I researched this appendix to understand the Moving Average (MA) representation of the AR(p) process, which is a key result in this course. I think that this short appendix help provide a historical perspective on the development of time series analysis and helps other students put this and some other more esoteric concepts within a historical rather than seeing them in a purely mathematical context.

I found that this approach helped me to understand and remember many results in a number of fields like geometry Ostermann and Wanner (2012), analysis Hairer and Wanner (2008), Ebbinghaus and Ewing (1991), complex analysis Remmert and Burckel (2012) integration Bressoud (2008) and algebra Golan (2012)

In the 1920s George Udny Yule and Soviet economists Eugen Slutsky were researching time series and they came up with two different ways to represent a time series.

Yule’s researches led to the notion of the autoregressive scheme. \begin{aligned} Y_{t} & = \sum _{j=1}^{p} \phi _{j} Y_{t-j} + u_{t} \end{aligned} \tag{N.1}
Slutsky’s researches led to the notion of a moving average scheme. \begin{aligned} Y_{t} & =\sum _{j=0}^{q} \theta _{j} u_{t-j} \end{aligned} \tag{N.2}

we can use the two schemes together and get the ARMA(p,q) model:

\begin{aligned} Y_{t} & = \sum _{j=1}^{p} \phi _{j} Y_{t-j} + u_{t} + \sum _{j=0}^{q} \theta _{j} u_{t-j} \end{aligned} \tag{N.3}

where:

The following is due in part to Wikipedia contributors (2025)

Wold’s decomposition AKA called the Wold representation theorem states that:

Every covariance-stationary time series Y_{t} can be written as the sum of two time series, one deterministic and one stochastic.

Formally:

\begin{aligned} Y_{t} & =\sum _{j=0}^{\infty } \underbrace{b_{j}\varepsilon _{t-j}}_{\text{stochastic}} + \underbrace{\eta _{t}}_{\text{deterministic}} \\ &= \sum _{j=0}^{\infty } b_{j}\varepsilon _{t-j} + \phi_{j} y_{t-j} \end{aligned}

where:

{Y_{t}} is the time series being considered,
{\varepsilon _{t}} is an white noise sequence called innovation process that acts as an input to the linear filter {\{b_{j}\}}.
{b} is the possibly infinite vector of moving average weights (coefficients or parameters)
{\eta _{t}} is a “deterministic” time series, in the sense that it is completely determined as a linear combination of its past values It may include “deterministic terms” like sine/cosine waves of {t}, but it is a stochastic process and it is also covariance-stationary, it cannot be an arbitrary deterministic process that violates stationarity.

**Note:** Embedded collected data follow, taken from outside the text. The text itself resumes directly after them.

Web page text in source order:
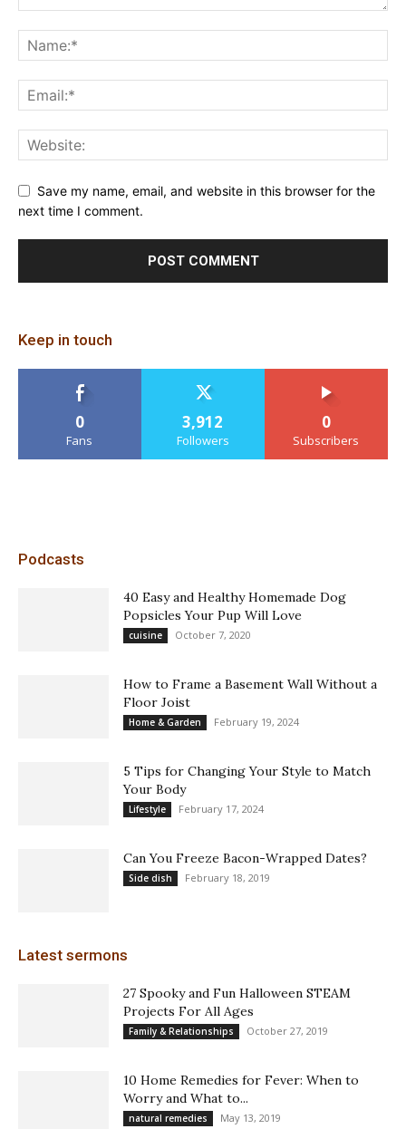
Save my name, email, and website in this browser for the
next time I comment.
Keep in touch
0
Fans
3,912
Followers
0
Subscribers
Podcasts
40 Easy and Healthy Homemade Dog
Popsicles Your Pup Will Love
cuisine October 7, 2020
How to Frame a Basement Wall Without a
Floor Joist
Home & Garden February 19, 2024
5 Tips for Changing Your Style to Match
Your Body
Lifestyle February 17, 2024
Can You Freeze Bacon-Wrapped Dates?
Side dish February 18, 2019
Latest sermons
27 Spooky and Fun Halloween STEAM
Projects For All Ages
Family & Relationships October 27, 2019
10 Home Remedies for Fever: When to
Worry and What to...
natural remedies May 13, 2019
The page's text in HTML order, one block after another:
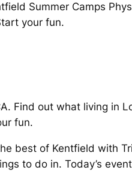
Summer Camps
your fun.
Find out what living in
fun.
best of Kentfield with
to do in. Today’s
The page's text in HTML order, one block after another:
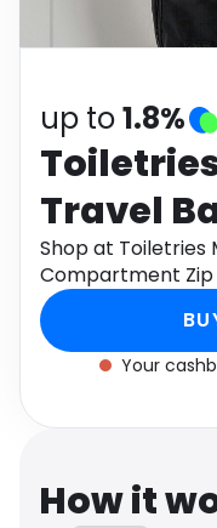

The moving average coefficients have these properties:

Stable, that is, square summable \sum _{j=1}^{\infty } \mid b_{j}|^{2} < \infty
Causal (i.e. there are no terms with j < 0)
Minimum delay
Constant (b_j independent of t)
It is conventional to define b_0=1

Any stationary process has this seemingly special representation. Not only is the existence of such a simple linear and exact representation remarkable, but even more so is the special nature of the moving average model.

This result is used without stating its name in the course when we are show the AR(p) representation in terms of moving averages.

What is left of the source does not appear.